Exercise description » The expected answer is the set of lines in the data below between the line holding "below as [x1, y1, x2, y2]." and the line holding "This allows us", inclusive, written out exactly.

Records from a data collection »
******
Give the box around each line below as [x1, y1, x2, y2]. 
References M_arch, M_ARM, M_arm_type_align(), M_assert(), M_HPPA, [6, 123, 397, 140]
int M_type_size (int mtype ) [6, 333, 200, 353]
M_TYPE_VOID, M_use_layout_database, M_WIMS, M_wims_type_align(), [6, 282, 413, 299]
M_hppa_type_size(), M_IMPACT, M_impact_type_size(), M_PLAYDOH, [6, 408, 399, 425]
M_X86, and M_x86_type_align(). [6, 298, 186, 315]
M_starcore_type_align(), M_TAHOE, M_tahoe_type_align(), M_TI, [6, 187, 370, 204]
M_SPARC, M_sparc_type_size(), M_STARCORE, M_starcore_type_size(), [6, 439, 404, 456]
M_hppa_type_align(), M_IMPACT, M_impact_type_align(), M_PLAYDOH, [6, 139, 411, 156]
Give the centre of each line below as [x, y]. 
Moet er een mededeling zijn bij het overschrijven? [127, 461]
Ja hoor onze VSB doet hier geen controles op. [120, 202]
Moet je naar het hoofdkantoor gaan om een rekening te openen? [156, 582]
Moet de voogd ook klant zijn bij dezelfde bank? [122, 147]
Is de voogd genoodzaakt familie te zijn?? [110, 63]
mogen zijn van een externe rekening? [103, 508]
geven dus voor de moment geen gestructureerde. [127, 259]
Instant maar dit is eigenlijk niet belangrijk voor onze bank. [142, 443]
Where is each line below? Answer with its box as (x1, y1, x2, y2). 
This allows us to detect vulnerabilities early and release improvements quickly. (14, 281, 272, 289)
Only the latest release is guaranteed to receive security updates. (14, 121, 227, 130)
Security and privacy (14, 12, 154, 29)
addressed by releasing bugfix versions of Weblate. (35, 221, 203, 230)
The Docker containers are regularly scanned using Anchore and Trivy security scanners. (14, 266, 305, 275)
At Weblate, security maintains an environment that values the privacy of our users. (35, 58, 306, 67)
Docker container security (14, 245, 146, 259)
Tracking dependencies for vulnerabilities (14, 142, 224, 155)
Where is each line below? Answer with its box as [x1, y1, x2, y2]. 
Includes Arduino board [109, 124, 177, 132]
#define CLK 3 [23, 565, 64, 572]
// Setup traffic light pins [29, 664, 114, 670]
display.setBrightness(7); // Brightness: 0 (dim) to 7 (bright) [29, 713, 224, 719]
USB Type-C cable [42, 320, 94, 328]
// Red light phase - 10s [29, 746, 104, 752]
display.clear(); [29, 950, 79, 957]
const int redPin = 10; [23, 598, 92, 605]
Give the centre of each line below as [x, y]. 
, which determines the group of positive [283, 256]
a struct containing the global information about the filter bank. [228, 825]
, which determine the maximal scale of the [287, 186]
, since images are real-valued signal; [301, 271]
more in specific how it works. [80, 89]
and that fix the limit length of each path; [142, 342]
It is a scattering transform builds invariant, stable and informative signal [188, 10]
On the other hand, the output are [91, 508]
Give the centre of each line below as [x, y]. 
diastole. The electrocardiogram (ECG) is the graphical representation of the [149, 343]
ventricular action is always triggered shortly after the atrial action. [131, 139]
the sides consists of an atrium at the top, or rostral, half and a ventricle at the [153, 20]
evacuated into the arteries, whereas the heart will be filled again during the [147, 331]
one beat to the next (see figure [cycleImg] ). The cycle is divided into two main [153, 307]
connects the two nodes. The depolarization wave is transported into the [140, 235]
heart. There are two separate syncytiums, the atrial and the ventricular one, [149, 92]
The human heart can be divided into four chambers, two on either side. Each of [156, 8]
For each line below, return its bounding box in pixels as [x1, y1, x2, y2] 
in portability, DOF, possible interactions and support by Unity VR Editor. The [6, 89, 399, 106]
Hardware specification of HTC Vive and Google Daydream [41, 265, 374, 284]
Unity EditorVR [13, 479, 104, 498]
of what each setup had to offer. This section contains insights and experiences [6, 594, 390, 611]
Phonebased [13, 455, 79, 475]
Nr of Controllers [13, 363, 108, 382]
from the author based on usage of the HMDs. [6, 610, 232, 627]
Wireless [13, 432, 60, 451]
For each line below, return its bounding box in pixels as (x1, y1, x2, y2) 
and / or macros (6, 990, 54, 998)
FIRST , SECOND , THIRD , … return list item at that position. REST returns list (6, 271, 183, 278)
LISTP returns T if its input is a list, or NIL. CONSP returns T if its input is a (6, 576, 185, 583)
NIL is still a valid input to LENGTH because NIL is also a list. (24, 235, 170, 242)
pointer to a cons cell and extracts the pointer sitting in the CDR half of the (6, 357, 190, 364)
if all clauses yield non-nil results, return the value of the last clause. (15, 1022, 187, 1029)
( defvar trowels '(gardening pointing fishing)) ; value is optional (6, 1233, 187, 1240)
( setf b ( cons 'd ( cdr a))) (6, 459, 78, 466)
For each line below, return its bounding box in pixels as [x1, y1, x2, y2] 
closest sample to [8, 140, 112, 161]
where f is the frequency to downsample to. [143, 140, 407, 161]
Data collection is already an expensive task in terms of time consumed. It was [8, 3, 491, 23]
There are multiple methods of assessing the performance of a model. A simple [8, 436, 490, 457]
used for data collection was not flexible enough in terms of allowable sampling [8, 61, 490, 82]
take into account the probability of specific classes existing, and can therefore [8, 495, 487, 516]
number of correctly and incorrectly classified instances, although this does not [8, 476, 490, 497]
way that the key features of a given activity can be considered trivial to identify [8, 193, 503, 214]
******
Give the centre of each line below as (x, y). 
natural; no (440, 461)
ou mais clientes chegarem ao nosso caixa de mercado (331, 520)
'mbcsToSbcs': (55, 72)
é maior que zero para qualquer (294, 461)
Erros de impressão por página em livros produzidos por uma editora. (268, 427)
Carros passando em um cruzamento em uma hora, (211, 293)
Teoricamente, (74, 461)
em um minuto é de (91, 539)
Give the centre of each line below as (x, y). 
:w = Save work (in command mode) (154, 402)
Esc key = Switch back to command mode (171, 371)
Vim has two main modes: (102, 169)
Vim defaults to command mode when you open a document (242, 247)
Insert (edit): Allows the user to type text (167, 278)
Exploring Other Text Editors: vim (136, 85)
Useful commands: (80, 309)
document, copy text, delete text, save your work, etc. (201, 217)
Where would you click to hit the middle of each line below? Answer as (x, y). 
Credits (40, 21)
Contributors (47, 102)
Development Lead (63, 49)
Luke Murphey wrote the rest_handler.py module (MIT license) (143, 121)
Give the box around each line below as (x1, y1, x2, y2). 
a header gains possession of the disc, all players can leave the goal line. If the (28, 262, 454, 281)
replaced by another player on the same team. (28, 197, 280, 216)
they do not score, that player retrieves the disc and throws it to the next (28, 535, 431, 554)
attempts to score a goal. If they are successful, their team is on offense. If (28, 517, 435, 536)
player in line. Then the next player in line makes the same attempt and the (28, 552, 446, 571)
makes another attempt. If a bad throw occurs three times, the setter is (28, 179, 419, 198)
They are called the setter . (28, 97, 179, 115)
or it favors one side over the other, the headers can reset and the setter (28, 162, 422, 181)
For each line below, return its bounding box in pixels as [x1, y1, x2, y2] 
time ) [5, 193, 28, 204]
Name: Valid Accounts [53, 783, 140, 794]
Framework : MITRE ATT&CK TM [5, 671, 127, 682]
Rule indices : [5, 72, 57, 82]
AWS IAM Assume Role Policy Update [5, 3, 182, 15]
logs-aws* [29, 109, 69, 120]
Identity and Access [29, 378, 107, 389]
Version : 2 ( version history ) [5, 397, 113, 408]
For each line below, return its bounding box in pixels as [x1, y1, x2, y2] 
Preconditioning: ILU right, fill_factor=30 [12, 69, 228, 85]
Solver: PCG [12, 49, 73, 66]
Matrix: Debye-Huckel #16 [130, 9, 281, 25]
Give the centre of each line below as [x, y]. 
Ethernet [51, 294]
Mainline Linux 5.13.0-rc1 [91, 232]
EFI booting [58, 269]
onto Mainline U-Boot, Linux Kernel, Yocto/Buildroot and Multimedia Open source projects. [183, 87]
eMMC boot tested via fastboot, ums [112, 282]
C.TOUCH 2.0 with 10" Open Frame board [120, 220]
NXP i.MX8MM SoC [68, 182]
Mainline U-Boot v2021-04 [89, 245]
******
Exercise solution »
Give the box around each line below as [x1, y1, x2, y2]. 
References M_arch, M_ARM, M_arm_type_align(), M_assert(), M_HPPA, [6, 123, 397, 140]
int M_type_size (int mtype ) [6, 333, 200, 353]
M_TYPE_VOID, M_use_layout_database, M_WIMS, M_wims_type_align(), [6, 282, 413, 299]
M_hppa_type_size(), M_IMPACT, M_impact_type_size(), M_PLAYDOH, [6, 408, 399, 425]
M_X86, and M_x86_type_align(). [6, 298, 186, 315]
M_starcore_type_align(), M_TAHOE, M_tahoe_type_align(), M_TI, [6, 187, 370, 204]
M_SPARC, M_sparc_type_size(), M_STARCORE, M_starcore_type_size(), [6, 439, 404, 456]
M_hppa_type_align(), M_IMPACT, M_impact_type_align(), M_PLAYDOH, [6, 139, 411, 156]
Give the centre of each line below as [x, y]. 
Moet er een mededeling zijn bij het overschrijven? [127, 461]
Ja hoor onze VSB doet hier geen controles op. [120, 202]
Moet je naar het hoofdkantoor gaan om een rekening te openen? [156, 582]
Moet de voogd ook klant zijn bij dezelfde bank? [122, 147]
Is de voogd genoodzaakt familie te zijn?? [110, 63]
mogen zijn van een externe rekening? [103, 508]
geven dus voor de moment geen gestructureerde. [127, 259]
Instant maar dit is eigenlijk niet belangrijk voor onze bank. [142, 443]
Where is each line below? Answer with its box as (x1, y1, x2, y2). 
This allows us to detect vulnerabilities early and release improvements quickly. (14, 281, 272, 289)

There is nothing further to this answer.